### [SOURCE INFORMATION]
**********

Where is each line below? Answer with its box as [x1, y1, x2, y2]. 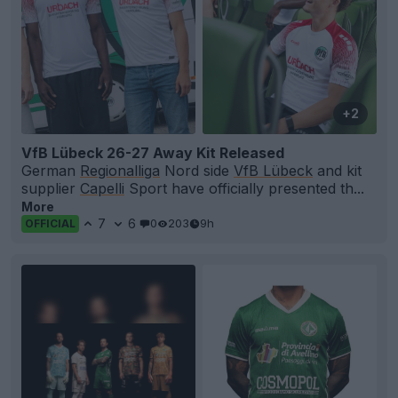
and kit [313, 161, 362, 179]
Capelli [80, 179, 124, 197]
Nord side [160, 161, 234, 179]
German [21, 161, 80, 179]
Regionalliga [80, 161, 160, 179]
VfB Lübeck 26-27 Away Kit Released [21, 143, 284, 162]
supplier [21, 179, 80, 197]
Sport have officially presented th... [124, 179, 364, 197]
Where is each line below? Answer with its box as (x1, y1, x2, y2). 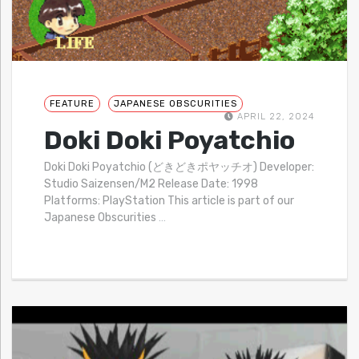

**********

### [TO DO]
Skipping any pictures, copy the entries exactly as they appear.

### [OUTPUT BELOW]
Where is each line below? Answer with its box as [x1, y1, x2, y2]. 
and kit [313, 161, 362, 179]
Capelli [80, 179, 124, 197]
Nord side [160, 161, 234, 179]
German [21, 161, 80, 179]
Regionalliga [80, 161, 160, 179]
VfB Lübeck 26-27 Away Kit Released [21, 143, 284, 162]
supplier [21, 179, 80, 197]
Sport have officially presented th... [124, 179, 364, 197]
Where is each line below? Answer with its box as (x1, y1, x2, y2). 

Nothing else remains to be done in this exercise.